Hadoop uses commodity hardware to scale-out. Which is a cost-eﬀective way to add more storage space and computational power. However, with the increase in number of cluster nodes, the chance of getting node failure increases as well. Fortunately, HDFS is designed keeping these hardware failures under consideration and therefore, there is no need of bringing the cluster down for recovery. HDFS takes care of the consistency and availability of data in case of failure where a cluster node need to be replaced.

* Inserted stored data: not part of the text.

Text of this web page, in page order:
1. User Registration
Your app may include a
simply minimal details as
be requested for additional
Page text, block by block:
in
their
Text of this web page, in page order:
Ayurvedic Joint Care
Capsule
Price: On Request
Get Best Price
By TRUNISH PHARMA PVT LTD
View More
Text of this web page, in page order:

The concept of blocks storage is available in many ﬁle systems. Usually, these ﬁle system blocks have size in kilobytes which is the smallest unit that can be loaded into memory in a single read operation. However since we need to deal with very large size ﬁles, the default block size is 128MB. A ﬁle is split into multiple blocks during the write operations and the blocks are distributed across the cluster nodes. Block is the data unit on which job executes. This plays an important role in our proposed blocks placement approach. By placing blocks in the Hadoop cluster strategically, we can guide the execution of the MapReduce layer.
Streaming Data Access
Although HDFS does provide both read and write operations, it is built around the concept of write once and read many times. Once the ﬁle has been written it cannot be modiﬁed but can only be appended. This is because the data usually copied into the Hadoop once and ued for analysis multiple times. Here read throughput is very important. Users generally want to analyze the complete data set. Thus, delivering a high throughput is more important than low data access latency.

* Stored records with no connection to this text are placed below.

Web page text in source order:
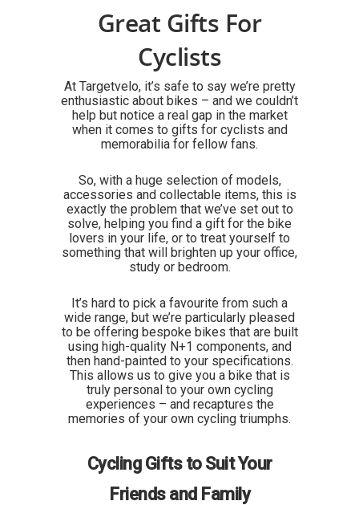
Great Gifts For
Cyclists
At Targetvelo, it’s safe to say we’re pretty
enthusiastic about bikes – and we couldn’t
help but notice a real gap in the market
when it comes to gifts for cyclists and
memorabilia for fellow fans.
So, with a huge selection of models,
accessories and collectable items, this is
exactly the problem that we’ve set out to
solve, helping you find a gift for the bike
lovers in your life, or to treat yourself to
something that will brighten up your office,
study or bedroom.
It’s hard to pick a favourite from such a
wide range, but we’re particularly pleased
to be offering bespoke bikes that are built
using high-quality N+1 components, and
then hand-painted to your specifications.
This allows us to give you a bike that is
truly personal to your own cycling
experiences – and recaptures the
memories of your own cycling triumphs.
Cycling Gifts to Suit Your
Friends and Family
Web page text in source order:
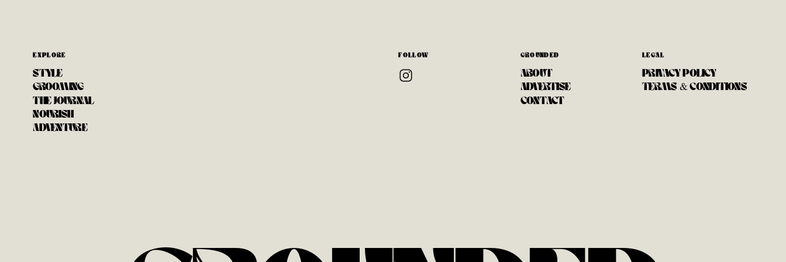
EXPLORE
STYLE
GROOMING
THE JOURNAL
NOURISH
ADVENTURE
FOLLOW GROUNDED
ABOUT
ADVERTISE
CONTACT
LEGAL
PRIVACY POLICY
TERMS & CONDITIONS

The data can get corrupted because of storage hardware faults, network faults or data degradation. To protect the business data against such types of failures, HDFS maintains a checksum for every block stored in the cluster. HDFS compares its checksum against the saved value for every block read request. If the values doesnot match, HDFS marks the block as invalid and fetches its replica from the other node. Eventually, the corrupted block gets replaced by a correct replica.
File Read & Write
Applications can add data on the Hadoop Distributed File System by creating ﬁle and writing data. Once the ﬁle is closed, the bytes already written to the ﬁle cannot be changed or deleted. Only new data can be added to the ﬁle by reopening the ﬁle for append. HDFS works on the principle of single writer, multiple reader.
The HDFS client that opens the ﬁle for writing is granted a ﬁxed time lease for the ﬁle. During this duration, no other client can write to the ﬁle. The client to which the lease has been granted periodically renews the lease by sending a heartbeat signal to the NameNode. Once the ﬁle is closed, the lease is revoked.
The duration of the lease is bound by a soft limit and a hard limit. The client writing data to ﬁle is certain of exclusive access to the ﬁle until the soft lease expires. If the soft lease expires and the client is unable to close the ﬁle or renew the lease, another client can preempt the lease to write data to the ﬁle. If after the hard limit has expired and the writing client failed to renew the lease, HDFS assumes that the client has quit and will automatically close the ﬁle on behalf of the writer and revoke the lease.
The DataNodes form a pipeline in the cluster, whos order minimizes the total network distance of the client and the last DataNode. Bytes are pushed into the pipeline as a sequence of packets. The bytes that the client writes are ﬁrst buffered. After the application buffer is ﬁlled, the data are pushed to the pipeline. The next packet can be pushed to the pipeline before receiving the acknowledgment for the previous packets.
HDFS only guarantees that data is visible to the reader, once the ﬁle being written is closed. hﬂush is the command used if the user application needs the visibility guarantee.